### Requirement
First find the line with "Web page text" in the entries below, then set down exactly every line through the line with "Text of this", that line included.

### Data to use
══════════
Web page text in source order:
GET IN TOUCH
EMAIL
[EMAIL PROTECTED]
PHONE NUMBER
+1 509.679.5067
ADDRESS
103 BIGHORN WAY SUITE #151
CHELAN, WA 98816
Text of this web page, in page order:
══════════
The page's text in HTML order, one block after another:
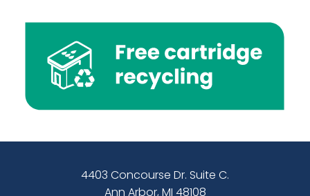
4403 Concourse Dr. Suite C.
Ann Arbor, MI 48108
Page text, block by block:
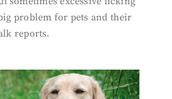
══════════
### Solution for this exercise
Web page text in source order:
GET IN TOUCH
EMAIL
[EMAIL PROTECTED]
PHONE NUMBER
+1 509.679.5067
ADDRESS
103 BIGHORN WAY SUITE #151
CHELAN, WA 98816
Text of this web page, in page order:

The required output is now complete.